Dataset entries
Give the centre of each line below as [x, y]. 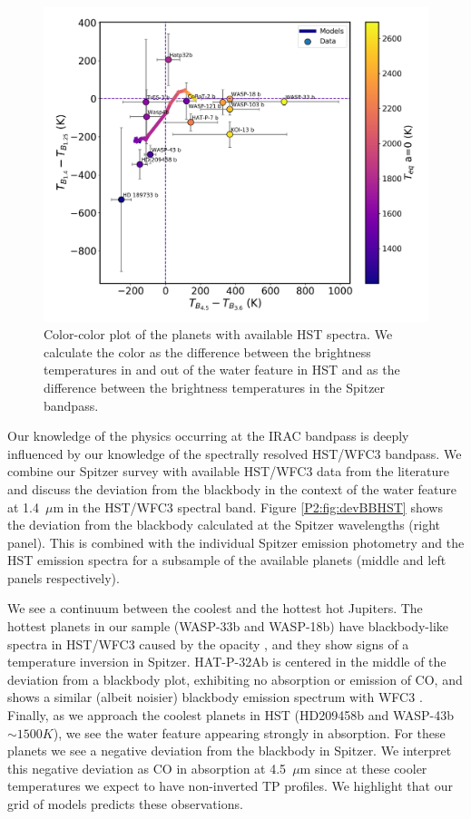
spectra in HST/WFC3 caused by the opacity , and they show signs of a [208, 643]
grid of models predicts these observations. [125, 804]
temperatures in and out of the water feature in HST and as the [222, 370]
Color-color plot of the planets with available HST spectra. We [218, 334]
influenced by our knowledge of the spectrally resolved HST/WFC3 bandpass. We [235, 453]
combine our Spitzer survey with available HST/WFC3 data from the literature [229, 471]
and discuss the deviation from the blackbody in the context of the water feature [232, 488]
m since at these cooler [363, 768]
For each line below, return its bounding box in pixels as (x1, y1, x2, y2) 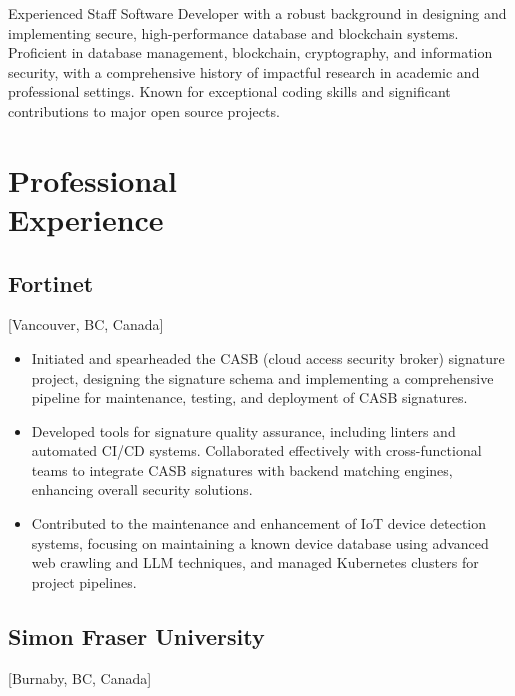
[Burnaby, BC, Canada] (8, 667, 152, 688)
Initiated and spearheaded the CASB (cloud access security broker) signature (31, 347, 505, 368)
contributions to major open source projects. (8, 100, 280, 121)
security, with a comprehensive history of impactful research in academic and (8, 61, 480, 82)
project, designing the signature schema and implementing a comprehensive (31, 367, 494, 388)
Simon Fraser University (8, 620, 265, 651)
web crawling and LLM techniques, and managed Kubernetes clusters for (31, 552, 479, 573)
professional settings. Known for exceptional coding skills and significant (8, 81, 451, 102)
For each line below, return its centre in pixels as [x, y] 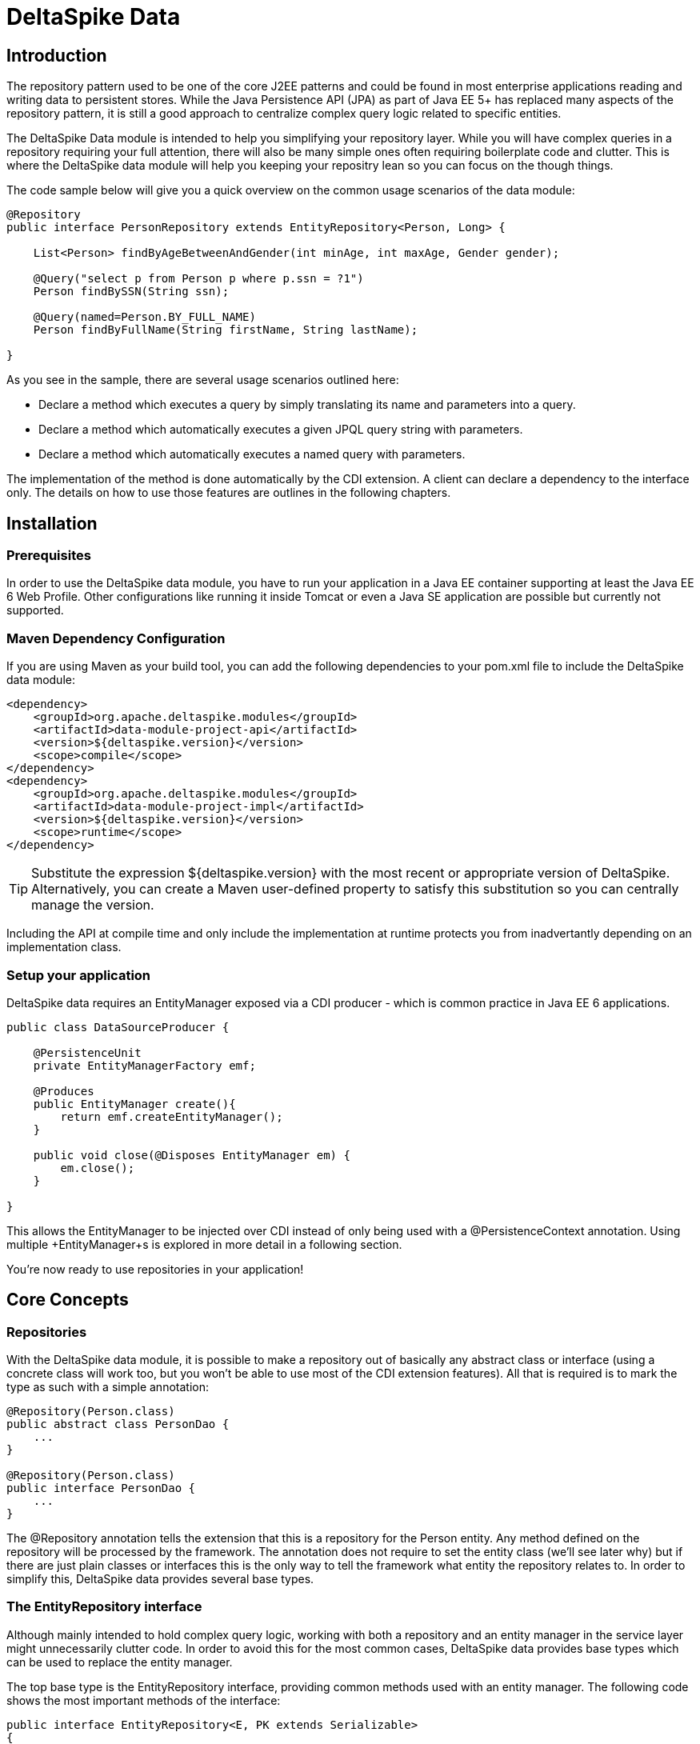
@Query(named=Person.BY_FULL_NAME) [144, 317]
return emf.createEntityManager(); [172, 1116]
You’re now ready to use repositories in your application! [155, 1269]
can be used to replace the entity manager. [120, 1662]
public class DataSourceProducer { [118, 1027]
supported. [35, 610]
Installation [52, 523]
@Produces [64, 1091]
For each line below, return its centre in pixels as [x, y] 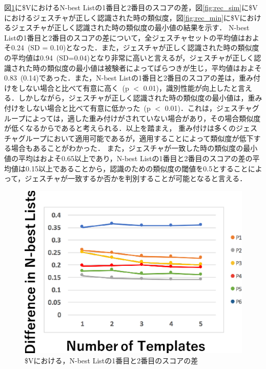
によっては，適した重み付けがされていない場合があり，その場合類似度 [143, 118]
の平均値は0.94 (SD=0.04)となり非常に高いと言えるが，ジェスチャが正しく [129, 57]
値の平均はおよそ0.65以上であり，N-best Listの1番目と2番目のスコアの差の [128, 158]
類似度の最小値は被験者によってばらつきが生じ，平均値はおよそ [154, 67]
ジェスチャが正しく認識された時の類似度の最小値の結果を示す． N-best [130, 27]
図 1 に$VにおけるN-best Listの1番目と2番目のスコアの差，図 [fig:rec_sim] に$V [131, 7]
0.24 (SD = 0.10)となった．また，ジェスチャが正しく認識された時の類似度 [135, 47]
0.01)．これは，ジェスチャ [208, 108]
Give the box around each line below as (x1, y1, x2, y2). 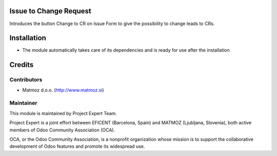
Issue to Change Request (9, 7, 92, 15)
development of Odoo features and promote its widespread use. (9, 143, 145, 149)
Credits (9, 60, 34, 69)
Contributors (9, 76, 43, 83)
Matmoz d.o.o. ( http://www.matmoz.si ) (22, 87, 105, 93)
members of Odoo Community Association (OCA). (9, 127, 115, 133)
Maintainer (9, 100, 37, 107)
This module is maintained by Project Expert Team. (9, 110, 117, 116)
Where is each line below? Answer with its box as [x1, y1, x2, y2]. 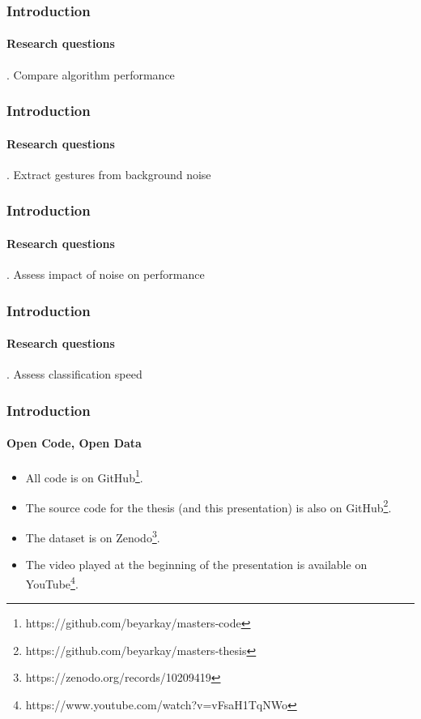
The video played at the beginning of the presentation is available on [25, 556, 368, 573]
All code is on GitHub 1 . [25, 466, 143, 486]
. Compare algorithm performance [6, 66, 175, 83]
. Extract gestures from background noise [6, 165, 211, 182]
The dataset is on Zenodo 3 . [25, 527, 160, 546]
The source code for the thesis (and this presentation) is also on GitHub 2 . [25, 496, 392, 516]
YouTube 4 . [25, 572, 79, 592]
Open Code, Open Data [6, 434, 142, 452]
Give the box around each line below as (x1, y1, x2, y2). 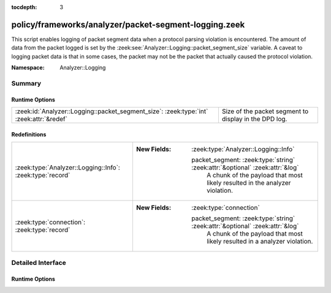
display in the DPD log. (221, 115, 287, 124)
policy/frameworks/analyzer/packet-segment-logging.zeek (11, 19, 245, 30)
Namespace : (11, 64, 45, 72)
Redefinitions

What to work on> The lines to retype run from the one containing "Maintainer (9, 100, 37, 107)" through the last line of the records above; write them exactly and skip the pictures.

Result>
Maintainer (9, 100, 37, 107)
This module is maintained by Project Expert Team. (9, 110, 117, 116)
Where is each line below? Answer with its box as [x1, y1, x2, y2]. 
The video played at the beginning of the presentation is available on [25, 556, 368, 573]
All code is on GitHub 1 . [25, 466, 143, 486]
. Compare algorithm performance [6, 66, 175, 83]
. Extract gestures from background noise [6, 165, 211, 182]
The dataset is on Zenodo 3 . [25, 527, 160, 546]
The source code for the thesis (and this presentation) is also on GitHub 2 . [25, 496, 392, 516]
YouTube 4 . [25, 572, 79, 592]
Open Code, Open Data [6, 434, 142, 452]
Give the box around each line below as (x1, y1, x2, y2). 
display in the DPD log. (221, 115, 287, 124)
policy/frameworks/analyzer/packet-segment-logging.zeek (11, 19, 245, 30)
Namespace : (11, 64, 45, 72)
Redefinitions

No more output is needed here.